Reply with one number: the count of lines in the records below that hold "FROM".

Segment Start: Records supplied

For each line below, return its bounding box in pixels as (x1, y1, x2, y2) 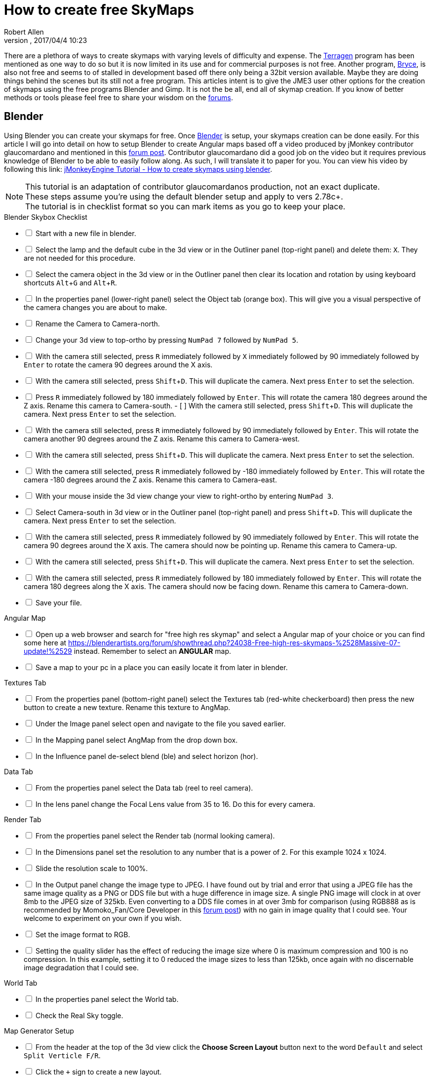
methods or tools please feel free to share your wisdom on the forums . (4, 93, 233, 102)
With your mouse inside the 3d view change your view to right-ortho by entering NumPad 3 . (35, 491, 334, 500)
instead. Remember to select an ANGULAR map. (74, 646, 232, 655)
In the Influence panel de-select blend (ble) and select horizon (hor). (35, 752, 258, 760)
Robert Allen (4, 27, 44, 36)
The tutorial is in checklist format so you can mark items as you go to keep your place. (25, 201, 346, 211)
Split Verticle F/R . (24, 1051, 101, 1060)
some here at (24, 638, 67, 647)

Segment End: Records supplied
Segment Start: Records supplied

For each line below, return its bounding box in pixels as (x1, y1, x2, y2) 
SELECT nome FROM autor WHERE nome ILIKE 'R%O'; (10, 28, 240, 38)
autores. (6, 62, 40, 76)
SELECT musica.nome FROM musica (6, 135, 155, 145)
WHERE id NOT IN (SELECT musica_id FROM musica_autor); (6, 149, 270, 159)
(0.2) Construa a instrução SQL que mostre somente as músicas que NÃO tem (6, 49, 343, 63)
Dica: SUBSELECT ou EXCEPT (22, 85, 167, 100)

Segment End: Records supplied

◆ Your solution ◆
3